____ Data records

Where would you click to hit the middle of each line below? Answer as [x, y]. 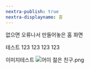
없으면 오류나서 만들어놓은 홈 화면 [44, 34]
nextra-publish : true [32, 11]
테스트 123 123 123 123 [33, 47]
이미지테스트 [20, 60]
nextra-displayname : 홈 [34, 17]
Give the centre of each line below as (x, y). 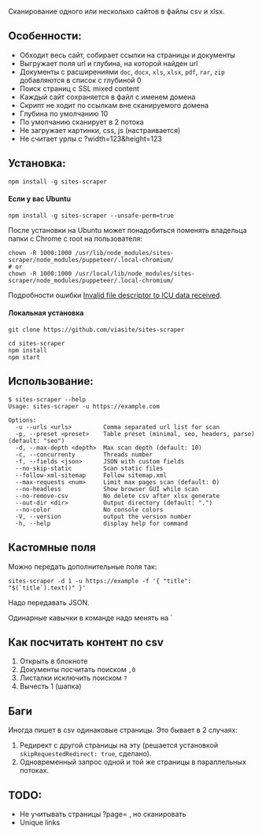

________

- **What is expected**: Every line above should be transcribed word for word; leave the pictures out.

- **Written solution**:
Where would you click to hit the middle of each line below? Answer as [x, y]. 
없으면 오류나서 만들어놓은 홈 화면 [44, 34]
nextra-publish : true [32, 11]
테스트 123 123 123 123 [33, 47]
이미지테스트 [20, 60]
nextra-displayname : 홈 [34, 17]
Give the centre of each line below as (x, y). 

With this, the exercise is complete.